* [WORK TO BE COMPLETED]
In the records below, find the line that contains "Disc Valve 85" and repeat it, along with each line after it, exactly as written.

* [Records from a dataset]
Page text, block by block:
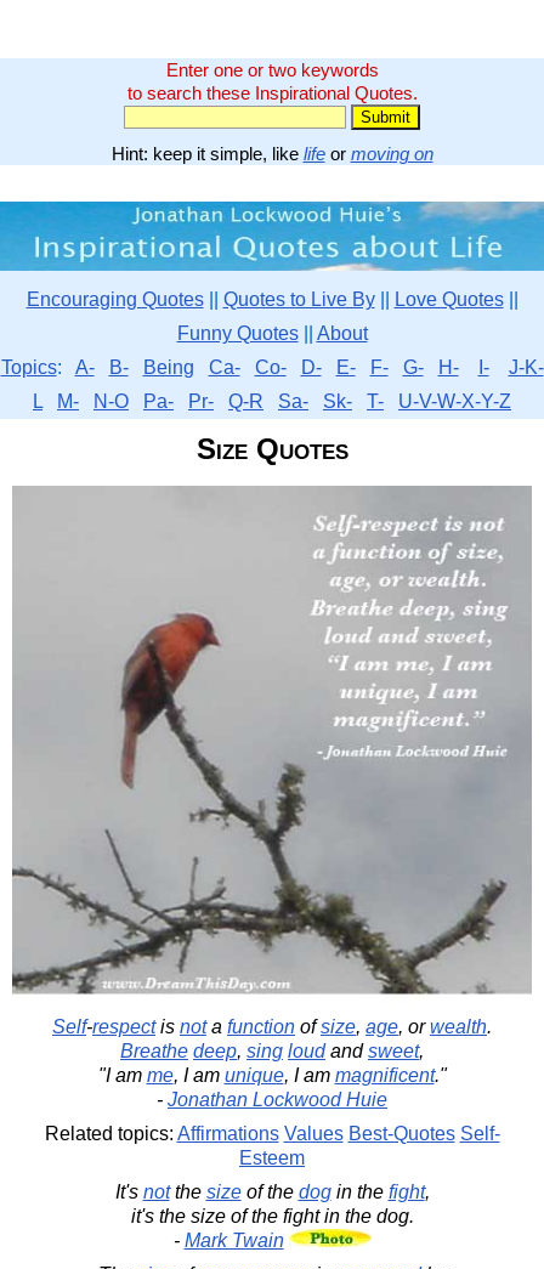
Enter one or two keywords
to search these Inspirational Quotes.
Hint: keep it simple, like lifeor moving on
Encouraging Quotes|| Quotes to Live By|| Love Quotes||
Funny Quotes|| About
Topics: A- B- Being Ca- Co- D- E- F- G- H- I-
J-K-
L
M- N-O Pa- Pr- Q-R Sa- Sk- T- U-V-W-X-Y-Z
Size Quotes
Self-respectis nota function ofsize, age, orwealth.
Breathe deep, sing loudandsweet,
"I am me, I am unique, I am magnificent."
- Jonathan Lockwood Huie
Related topics: Affirmations Values Best-Quotes Self-
Esteem
It's notthe sizeof the dogin the fight,
it's the size of the fight in the dog.
- Mark Twain
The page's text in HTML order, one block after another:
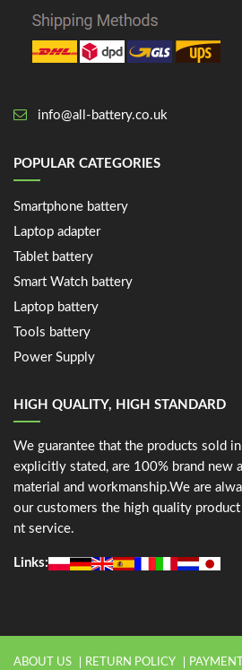
info@all-battery.co.uk
POPULAR CATEGORIES
Smartphone battery
Laptop adapter
Tablet battery
Smart Watch battery
Laptop battery
Tools battery
Power Supply
HIGH QUALITY, HIGH STANDARD
We guarantee that the products sold
explicitly stated, are 100% brand new
material and workmanship.We are
our customers the high quality
nt service.
Links:
ABOUT US RETURN POLICY
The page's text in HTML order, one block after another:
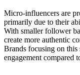
Micro-influencers are
primarily due to their
With smaller follower
create more authentic
Brands focusing on
engagement compared
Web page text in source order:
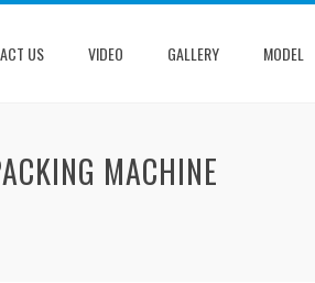
US VIDEO GALLERY MODEL
MACHINE
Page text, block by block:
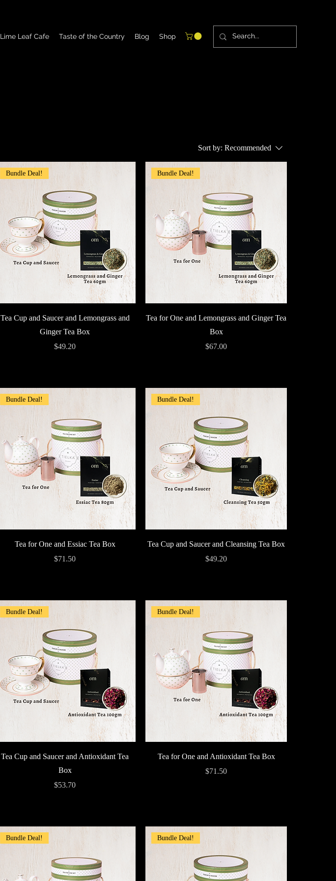
Lime Leaf Cafe Taste of the Country Blog Shop
Sort by: Recommended
Quick View
Bundle Deal!
Tea Cup and Saucer and Lemongrass and
Ginger Tea Box
Price
$49.20
Quick View
Bundle Deal!
Tea for One and Lemongrass and Ginger Tea
Box
Price
$67.00
Quick View
Bundle Deal!
Tea for One and Essiac Tea Box
Price
$71.50
Quick View
Bundle Deal!
Tea Cup and Saucer and Cleansing Tea Box
Price
$49.20
Quick View
Bundle Deal!
Tea Cup and Saucer and Antioxidant Tea
Box
Price
$53.70
Quick View
Bundle Deal!
Tea for One and Antioxidant Tea Box
Price
$71.50
Bundle Deal! Bundle Deal!
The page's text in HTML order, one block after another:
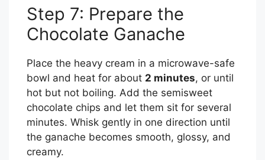
Step 7: Prepare the
Chocolate Ganache
Place the heavy cream in a microwave-safe
bowl and heat for about 2 minutes, or until
hot but not boiling. Add the semisweet
chocolate chips and let them sit for several
minutes. Whisk gently in one direction until
the ganache becomes smooth, glossy, and
creamy.
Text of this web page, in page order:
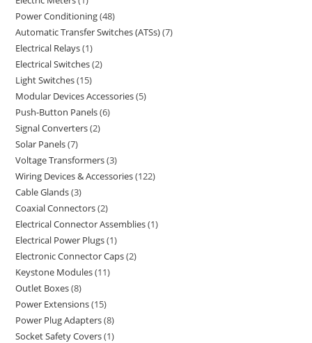
Power Conditioning 48
Automatic Transfer Switches (ATSs) 7
Electrical Relays 1
Electrical Switches 2
Light Switches 15
Modular Devices Accessories 5
Push-Button Panels 6
Signal Converters 2
Solar Panels 7
Voltage Transformers 3
Wiring Devices & Accessories 122
Cable Glands 3
Coaxial Connectors 2
Electrical Connector Assemblies 1
Electrical Power Plugs 1
Electronic Connector Caps 2
Keystone Modules 11
Outlet Boxes 8
Power Extensions 15
Power Plug Adapters 8
Socket Safety Covers 1
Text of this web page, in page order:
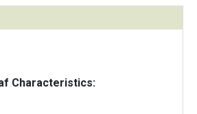
Characteristics:
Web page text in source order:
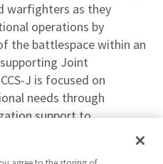
warfighters as they
operations by
the battlespace within an
Joint
J is focused on
needs through
support to
product areas
and
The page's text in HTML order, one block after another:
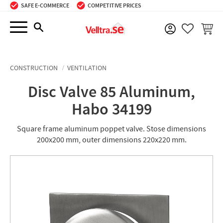
Menu
SAFE E-COMMERCE COMPETITIVE PRICES
BASKET
CONSTRUCTION VENTILATION
Disc Valve 85 Aluminum,
Habo 34199
Square frame aluminum poppet valve. Stose dimensions
200x200 mm, outer dimensions 220x220 mm.

* [TASK SOLUTION]
Disc Valve 85 Aluminum,
Habo 34199
Square frame aluminum poppet valve. Stose dimensions
200x200 mm, outer dimensions 220x220 mm.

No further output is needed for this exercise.